Reporters in Pakistan had "a great interest in the fact that a Christian Church would participate so readily with an Islamic relief organization and would so generously provide materials to those that do not share their beliefs," said Brother Patch. "They were genuinely interested that the Church wanted to relieve suffering of needy people regardless of their faith."

The Church shares a mutually respectful relationship with Islamic Relief, which contacted Church leaders requesting a partnership after the disaster. They paid much of the transportation costs for the Church-donated supplies.

Leaders of Islamic Relief have expressed appreciation for the Church and the Church's willingness to provide help without the expectation of anything in return. The partnership is effective because of Islamic Relief's ability to deliver supplies to the remotest areas of the Islamic world. The two organizations have partnered in the past, including after the tsunami that devastated Southeast Asia last December.
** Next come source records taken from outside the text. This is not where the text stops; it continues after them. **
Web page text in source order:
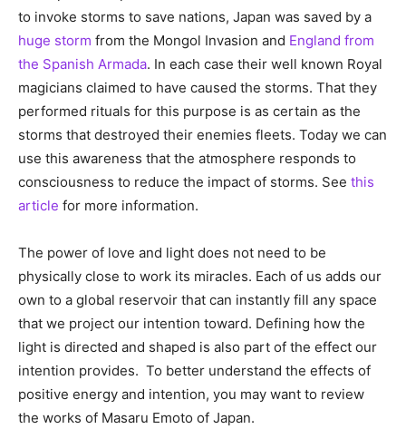
to invoke storms to save nations, Japan was saved by a
huge storm from the Mongol Invasion and England from
the Spanish Armada. In each case their well known Royal
magicians claimed to have caused the storms. That they
performed rituals for this purpose is as certain as the
storms that destroyed their enemies fleets. Today we can
use this awareness that the atmosphere responds to
consciousness to reduce the impact of storms. See this
article for more information.
The power of love and light does not need to be
physically close to work its miracles. Each of us adds our
own to a global reservoir that can instantly fill any space
that we project our intention toward. Defining how the
light is directed and shaped is also part of the effect our
intention provides. To better understand the effects of
positive energy and intention, you may want to review
the works of Masaru Emoto of Japan.
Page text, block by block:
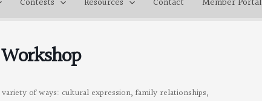
of ways: cultural expression, family relationships,

In terms of "human tragedy" the earthquake can be compared to the tsunami, said Brother Patch. However, unlike the tsunami victims, millions of earthquake survivors in Pakistan now face the Himalayan winter — heavy snows and freezing temperatures — without shelter or enough food.

"That is really going to bring further tragedy on top of the devastation that has already occurred," said Brother Patch.

Church caravan, with signs stating Church's name, delivers aid to victims in disaster zone.